_WORK REQUIRED_
Wherever the listing has a line with the string "hook", copy that line out.

_RECORDS FOR THE TASK_
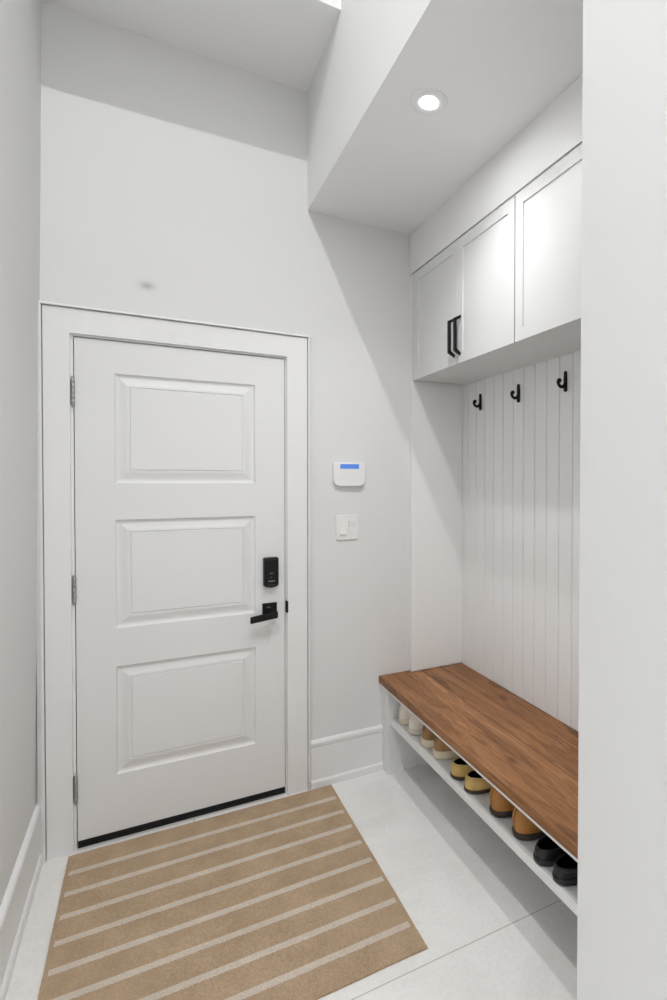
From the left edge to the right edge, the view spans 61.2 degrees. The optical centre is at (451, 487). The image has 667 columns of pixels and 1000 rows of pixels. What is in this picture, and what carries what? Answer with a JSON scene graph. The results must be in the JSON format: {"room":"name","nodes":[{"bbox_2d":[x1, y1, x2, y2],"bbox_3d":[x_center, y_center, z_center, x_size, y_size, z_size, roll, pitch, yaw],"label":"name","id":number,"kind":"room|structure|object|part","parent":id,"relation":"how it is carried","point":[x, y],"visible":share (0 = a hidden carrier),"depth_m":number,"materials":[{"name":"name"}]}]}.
{"room":"mudroom","nodes":[
{"label":"mudroom","id":0,"kind":"room"},
{"bbox_2d":[0,0,41,905],"bbox_3d":[-0.682,-0.819,0.247,0.272,4.600,4.100,0,1,-29],"label":"wall","id":1,"kind":"structure","parent":0,"point":[20,20],"depth_m":1.77,"materials":[{"name":"white paint"}]},
{"bbox_2d":[0,803,42,999],"bbox_3d":[-0.607,1.367,0.324,0.026,0.226,4.100,0,1,-29],"label":"baseboard","id":2,"kind":"structure","parent":1,"relation":"attached to","point":[15,907],"depth_m":1.75,"materials":[{"name":"white paint"}]},
{"bbox_2d":[41,0,340,91],"bbox_3d":[-0.999,-2.503,2.091,1.019,1.288,0.518,0,1,-29],"label":"ceiling","id":3,"kind":"structure","parent":0,"point":[284,42],"depth_m":2.20,"materials":[{"name":"white paint"}]},
{"bbox_2d":[36,1,457,849],"bbox_3d":[-0.794,-0.854,2.596,2.350,4.600,0.120,0,1,-29],"label":"wall","id":4,"kind":"structure","parent":0,"point":[173,180],"depth_m":2.48,"materials":[{"name":"paint"}]},
{"bbox_2d":[36,301,310,863],"bbox_3d":[-1.132,0.366,2.343,1.051,2.166,0.029,0,1,-29],"label":"trim","id":5,"kind":"structure","parent":4,"relation":"attached to","point":[56,321],"depth_m":2.14,"materials":[{"name":"white paint"}]},
{"bbox_2d":[70,334,287,850],"bbox_3d":[-1.150,0.413,2.385,0.850,2.070,0.180,0,1,-29],"label":"door","id":6,"kind":"structure","parent":4,"relation":"in","point":[179,525],"depth_m":2.33,"materials":[{"name":"white paint"}]},
{"bbox_3d":[-0.854,0.588,2.478,0.119,0.043,0.050,0,1,-29],"label":"lever","id":7,"kind":"part","parent":6,"relation":"part of","materials":[{"name":"black metal"}]},
{"bbox_3d":[-0.840,0.567,2.519,0.064,0.066,0.010,0,1,-29],"label":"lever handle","id":8,"kind":"part","parent":6,"relation":"part of","materials":[{"name":"black metal"}]},
{"bbox_3d":[-0.825,0.390,2.500,0.057,0.109,0.001,0,1,-29],"label":"touch panel","id":9,"kind":"part","parent":6,"relation":"part of","materials":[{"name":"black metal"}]},
{"bbox_3d":[-0.771,0.558,2.552,0.007,0.054,0.020,-1,1,-41],"label":"strike plate","id":10,"kind":"part","parent":6,"relation":"part of","materials":[{"name":"black metal"}]},
{"bbox_2d":[310,724,383,789],"bbox_3d":[-0.513,1.332,2.703,0.370,0.226,0.026,0,1,-29],"label":"baseboard","id":11,"kind":"structure","parent":4,"relation":"attached to","point":[341,757],"depth_m":2.70,"materials":[{"name":"white paint"}]},
{"bbox_2d":[336,515,357,539],"bbox_3d":[-0.514,0.198,2.690,0.111,0.122,0.016,0,1,-29],"label":"light switch","id":12,"kind":"object","parent":4,"relation":"attached to","point":[346,525],"visible":1,"depth_m":2.69,"materials":[{"name":"white plastic"}]},
{"bbox_2d":[332,462,364,485],"bbox_3d":[-0.504,-0.064,2.687,0.161,0.117,0.024,0,1,-29],"label":"alarm keypad","id":13,"kind":"object","parent":4,"relation":"attached to","point":[343,474],"visible":1,"depth_m":2.67,"materials":[{"name":"white plastic"}]},
{"bbox_2d":[409,275,462,670],"bbox_3d":[-0.079,-0.070,2.918,0.304,2.064,0.030,0,1,-29],"label":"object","id":14,"kind":"structure","parent":4,"relation":"attached to","point":[436,408],"depth_m":2.90,"materials":[{"name":"white paint"}]},
{"bbox_2d":[5,763,576,999],"bbox_3d":[0.294,1.514,0.911,2.900,0.080,4.250,0,1,-29],"label":"floor","id":15,"kind":"structure","parent":0,"point":[490,927],"depth_m":1.89,"materials":[{"name":"tile"}]},
{"bbox_2d":[38,785,427,999],"bbox_3d":[-0.787,1.452,1.929,1.049,0.007,1.048,0,1,-29],"label":"door mat","id":16,"kind":"object","parent":15,"relation":"on","point":[285,898],"visible":1,"depth_m":1.86,"materials":[{"name":"beige fabric"}]},
{"bbox_2d":[379,663,578,915],"bbox_3d":[0.257,1.216,2.145,0.474,0.480,1.746,0,1,-29],"label":"storage bench","id":17,"kind":"object","parent":15,"relation":"on","point":[528,755],"visible":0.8,"depth_m":2.14,"materials":[{"name":"brown wood"}]},
{"bbox_2d":[398,704,409,724],"bbox_3d":[-0.133,1.113,2.760,0.292,0.104,0.118,0,1,-29],"label":"sneaker","id":18,"kind":"object","parent":17,"relation":"on","point":[403,718],"visible":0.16,"depth_m":2.67,"materials":[{"name":"white fabric"}]},
{"bbox_3d":[-0.139,1.227,2.881,0.456,0.434,0.074,0,1,-29],"label":"panel","id":19,"kind":"part","parent":17,"relation":"part of","materials":[{"name":"white paint"}]},
{"bbox_2d":[408,713,423,734],"bbox_3d":[-0.070,1.115,2.647,0.292,0.104,0.118,0,1,-29],"label":"sneaker","id":20,"kind":"object","parent":17,"relation":"on","point":[415,726],"visible":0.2,"depth_m":2.57,"materials":[{"name":"white fabric"}]},
{"bbox_2d":[421,725,434,747],"bbox_3d":[-0.006,1.116,2.531,0.295,0.106,0.121,0,1,-29],"label":"sneaker","id":21,"kind":"object","parent":17,"relation":"on","point":[427,739],"visible":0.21,"depth_m":2.44,"materials":[{"name":"beige fabric"}]},
{"bbox_2d":[433,735,458,759],"bbox_3d":[0.056,1.118,2.420,0.295,0.106,0.121,0,1,-29],"label":"sneaker","id":22,"kind":"object","parent":17,"relation":"on","point":[441,751],"visible":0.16,"depth_m":2.34,"materials":[{"name":"beige fabric"}]},
{"bbox_2d":[450,757,472,779],"bbox_3d":[0.125,1.139,2.272,0.290,0.068,0.116,0,1,-29],"label":"loafer","id":23,"kind":"object","parent":17,"relation":"on","point":[459,767],"visible":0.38,"depth_m":2.19,"materials":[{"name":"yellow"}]},
{"bbox_2d":[464,769,491,793],"bbox_3d":[0.183,1.141,2.166,0.290,0.068,0.116,0,1,-29],"label":"loafer","id":24,"kind":"object","parent":17,"relation":"on","point":[475,783],"visible":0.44,"depth_m":2.09,"materials":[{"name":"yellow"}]},
{"bbox_2d":[489,786,514,817],"bbox_3d":[0.268,1.118,2.029,0.294,0.119,0.120,0,1,-29],"label":"boot","id":25,"kind":"object","parent":17,"relation":"on","point":[500,807],"visible":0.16,"depth_m":1.94,"materials":[{"name":"brown leather"}]},
{"bbox_2d":[512,807,545,840],"bbox_3d":[0.341,1.120,1.897,0.294,0.119,0.120,0,1,-29],"label":"boot","id":26,"kind":"object","parent":17,"relation":"on","point":[524,829],"visible":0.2,"depth_m":1.82,"materials":[{"name":"brown leather"}]},
{"bbox_2d":[533,835,564,866],"bbox_3d":[0.388,1.147,1.784,0.292,0.069,0.105,0,1,-29],"label":"shoe","id":27,"kind":"object","parent":17,"relation":"on","point":[546,852],"visible":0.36,"depth_m":1.71,"materials":[{"name":"black leather"}]},
{"bbox_2d":[552,852,577,885],"bbox_3d":[0.439,1.148,1.691,0.292,0.069,0.105,0,1,-29],"label":"shoe","id":28,"kind":"object","parent":17,"relation":"on","point":[565,871],"visible":0.36,"depth_m":1.62,"materials":[{"name":"black leather"}]},
{"bbox_2d":[307,0,582,234],"bbox_3d":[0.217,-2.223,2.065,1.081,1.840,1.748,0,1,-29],"label":"ceiling","id":29,"kind":"structure","parent":0,"point":[373,159],"depth_m":1.90,"materials":[{"name":"white paint"}]},
{"bbox_2d":[410,88,447,114],"bbox_3d":[-0.075,-1.298,1.837,0.128,0.004,0.128,0,1,-29],"label":"recessed light","id":30,"kind":"object","parent":29,"relation":"in","point":[429,97],"visible":1,"depth_m":1.83,"materials":[{"name":"white plastic"}]},
{"bbox_2d":[410,73,582,274],"bbox_3d":[0.216,-1.199,2.081,0.020,0.208,1.746,0,1,-29],"label":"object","id":31,"kind":"structure","parent":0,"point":[556,131],"depth_m":2.07,"materials":[{"name":"white paint"}]},
{"bbox_2d":[461,350,580,731],"bbox_3d":[0.513,0.075,2.267,0.100,2.760,1.748,0,1,-29],"label":"wall","id":32,"kind":"structure","parent":0,"point":[521,460],"depth_m":2.48,"materials":[{"name":"white paint"}]},
{"bbox_2d":[473,394,481,409],"bbox_3d":[0.132,-0.439,2.796,0.049,0.085,0.019,0,1,-29],"label":"coat hook","id":33,"kind":"object","parent":32,"relation":"attached to","point":[479,405],"visible":1,"depth_m":2.80,"materials":[{"name":"black metal"}]},
{"bbox_3d":[0.149,-0.439,2.806,0.010,0.085,0.017,0,1,-29],"label":"mounting plate","id":34,"kind":"part","parent":33,"relation":"part of","materials":[{"name":"black metal"}]},
{"bbox_2d":[414,196,576,384],"bbox_3d":[0.142,-0.822,2.479,0.336,0.548,0.881,0,1,-29],"label":"upper cabinet","id":35,"kind":"object","parent":32,"relation":"attached to","point":[464,297],"visible":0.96,"depth_m":2.35,"materials":[{"name":"white paint"}]},
{"bbox_2d":[412,273,418,380],"bbox_3d":[-0.184,-0.828,2.817,0.030,0.548,0.021,0,1,-29],"label":"trim","id":36,"kind":"structure","parent":35,"relation":"attached to","point":[413,273],"depth_m":2.81,"materials":[{"name":"white paint"}]},
{"bbox_3d":[-0.074,-0.822,2.608,0.019,0.544,0.443,0,1,-29],"label":"door","id":37,"kind":"part","parent":35,"relation":"part of","materials":[{"name":"white paint"}]},
{"bbox_3d":[-0.001,-0.667,2.424,0.032,0.175,0.013,0,1,-29],"label":"pull handle","id":38,"kind":"part","parent":35,"relation":"part of","materials":[{"name":"black metal"}]},
{"bbox_3d":[0.025,-0.667,2.378,0.032,0.175,0.013,0,1,-29],"label":"pull handle","id":39,"kind":"part","parent":35,"relation":"part of","materials":[{"name":"black metal"}]},
{"bbox_3d":[0.139,-0.816,2.223,0.019,0.544,0.432,0,1,-29],"label":"door","id":40,"kind":"part","parent":35,"relation":"part of","materials":[{"name":"white paint"}]},
{"bbox_2d":[510,384,519,402],"bbox_3d":[0.293,-0.434,2.506,0.049,0.085,0.019,0,1,-29],"label":"coat hook","id":41,"kind":"object","parent":32,"relation":"attached to","point":[512,392],"visible":1,"depth_m":2.51,"materials":[{"name":"black metal"}]},
{"bbox_3d":[0.310,-0.434,2.515,0.010,0.085,0.017,0,1,-29],"label":"mounting plate","id":42,"kind":"part","parent":41,"relation":"part of","materials":[{"name":"black metal"}]},
{"bbox_2d":[515,144,581,350],"bbox_3d":[0.551,-0.809,1.740,0.336,0.548,0.806,0,1,-29],"label":"upper cabinet","id":43,"kind":"object","parent":32,"relation":"attached to","point":[548,219],"visible":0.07,"depth_m":1.87,"materials":[{"name":"white paint"}]},
{"bbox_2d":[557,371,566,391],"bbox_3d":[0.450,-0.434,2.221,0.049,0.085,0.019,0,1,-29],"label":"coat hook","id":44,"kind":"object","parent":32,"relation":"attached to","point":[564,386],"visible":1,"depth_m":2.22,"materials":[{"name":"black metal"}]},
{"bbox_3d":[0.467,-0.434,2.231,0.010,0.085,0.017,0,1,-29],"label":"mounting plate","id":45,"kind":"part","parent":44,"relation":"part of","materials":[{"name":"black metal"}]},
{"bbox_2d":[577,0,666,999],"bbox_3d":[0.747,-0.830,1.247,0.960,4.600,0.237,0,1,-29],"label":"wall","id":46,"kind":"structure","parent":0,"point":[622,898],"depth_m":1.03,"materials":[{"name":"white paint"}]}
]}

_EXERCISE RESPONSE_
{"bbox_2d":[473,394,481,409],"bbox_3d":[0.132,-0.439,2.796,0.049,0.085,0.019,0,1,-29],"label":"coat hook","id":33,"kind":"object","parent":32,"relation":"attached to","point":[479,405],"visible":1,"depth_m":2.80,"materials":[{"name":"black metal"}]},
{"bbox_2d":[510,384,519,402],"bbox_3d":[0.293,-0.434,2.506,0.049,0.085,0.019,0,1,-29],"label":"coat hook","id":41,"kind":"object","parent":32,"relation":"attached to","point":[512,392],"visible":1,"depth_m":2.51,"materials":[{"name":"black metal"}]},
{"bbox_2d":[557,371,566,391],"bbox_3d":[0.450,-0.434,2.221,0.049,0.085,0.019,0,1,-29],"label":"coat hook","id":44,"kind":"object","parent":32,"relation":"attached to","point":[564,386],"visible":1,"depth_m":2.22,"materials":[{"name":"black metal"}]},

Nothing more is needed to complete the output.